Underreporting mileage intentionally may seem harmless, but it could lead to serious consequences. Policyholders could face a void insurance policy for ‘misrepresentation’, especially when making a claim. In severe cases, motorists may even face accusations of insurance fraud under the Consumer Insurance Act 2012 — something that can dramatically increase premiums in the future.

If the difference between reported and actual mileage is minor, insurers usually make adjustments when the policy renews. However, larger discrepancies may result in outright refused claims or cancelled policies.

To stay safe, Conway recommends reviewing past MOT certificates to understand your real annual mileage.

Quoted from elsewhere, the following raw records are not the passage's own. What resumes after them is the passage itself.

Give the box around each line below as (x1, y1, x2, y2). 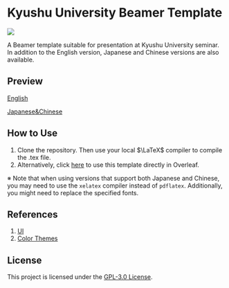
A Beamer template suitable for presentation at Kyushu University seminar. (7, 40, 220, 49)
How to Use (7, 127, 58, 139)
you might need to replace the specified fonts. (7, 188, 139, 197)
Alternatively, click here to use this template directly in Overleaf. (17, 161, 199, 169)
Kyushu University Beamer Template (7, 5, 223, 21)
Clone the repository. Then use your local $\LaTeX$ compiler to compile (17, 145, 223, 154)
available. (7, 55, 35, 64)
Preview (7, 75, 44, 87)

He suggests rounding up, not down, to avoid issues and ensure a more accurate estimate. Mileage plays a major role in determining risk, making it one of the most important factors insurers consider.

Some younger drivers already use telematics ‘black box’ policies, which track mileage automatically. Others choose pay-per-mile insurance options that rely on OBD plug-in devices or connected car data.

Research shows that 16% of motorists have admitted to providing false information to their insurance providers — and 65% of those admitted to underreporting their mileage to get cheaper premiums.

Conway warns that with mileage becoming even more monetised under the Autumn Budget proposals, motorists should expect insurers to tighten their checks. This could include more frequent odometer inspections, mid-term premium adjustments, charges for exceeding mileage limits, and wider adoption of telematics systems.

His message is clear:


“With the proposed EV tax and increasing mileage-based assessments, insurers will become far more vigilant. Be honest when calculating your annual mileage — or be prepared to face serious consequences.”